BNSF.arima <- auto.arima(BNSF.train.ts) # Automated ARIMA model
checkresiduals(BNSF.arima)
##
## Ljung-Box test
##
## data: Residuals from ARIMA(0,1,1)(2,0,0)[12]
## Q* = 16.289, df = 21, p-value = 0.7532
##
## Model df: 3. Total lags used: 24
arima.pred <- forecast(BNSF.arima, h = nValid, level = .95)
plot(arima.pred, xlab = "Time", ylab = "Monthly Rides",bty = "l",
main = "BNSF Ridership Forecast with ARIMA")
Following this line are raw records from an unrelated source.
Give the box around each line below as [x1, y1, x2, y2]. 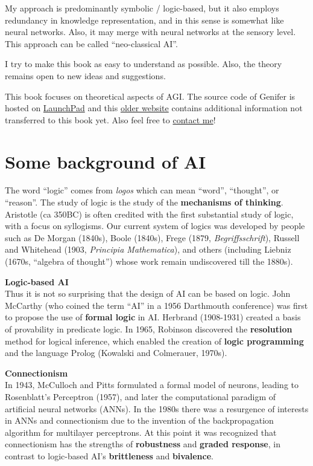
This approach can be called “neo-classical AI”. [5, 37, 178, 50]
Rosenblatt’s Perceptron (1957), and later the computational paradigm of [5, 390, 276, 403]
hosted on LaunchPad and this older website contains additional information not [5, 102, 303, 114]
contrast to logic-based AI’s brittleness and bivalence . [5, 449, 213, 462]
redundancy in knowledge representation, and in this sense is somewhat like [5, 13, 284, 26]
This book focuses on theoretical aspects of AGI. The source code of [5, 89, 257, 102]
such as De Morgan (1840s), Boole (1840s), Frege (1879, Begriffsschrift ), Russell [5, 231, 300, 244]
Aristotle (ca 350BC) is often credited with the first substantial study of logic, [5, 207, 294, 220]

lines(arima.pred$fitted, lwd = 2, col = "blue")
lines(BNSF.ts)
accuracy(arima.pred)
## ME RMSE MAE MPE MAPE MASE
## Training set 120.1516 2844.571 2065.668 0.05327138 3.546806 0.6589717
## ACF1
## Training set 0.05065384
accuracy(BNSF.pmms.pred)
## ME RMSE MAE MPE MAPE MASE
## Training set 1.873164e-13 2501.744 1784.753 -0.1765967 3.031852 0.5693565
## ACF1
## Training set 0.4846989
The Polynomial model introduced earlier has outperformed R’s automated ARIMA model across most performance measures. In addition, it has outperformed R’s automated Hult-Winter’s model on some parameters. Overall, the three predictive methods examined in this project performed better than the benchmark naïve models which were introduced in section 2 of this project. We see that while both auto regressive integrated mean average models and advanced exponential smoothing methods provide can provide robust predictive estimations of time series data, independently fitted models can reach equally impressive forecasts to the point of outperforming automated methods.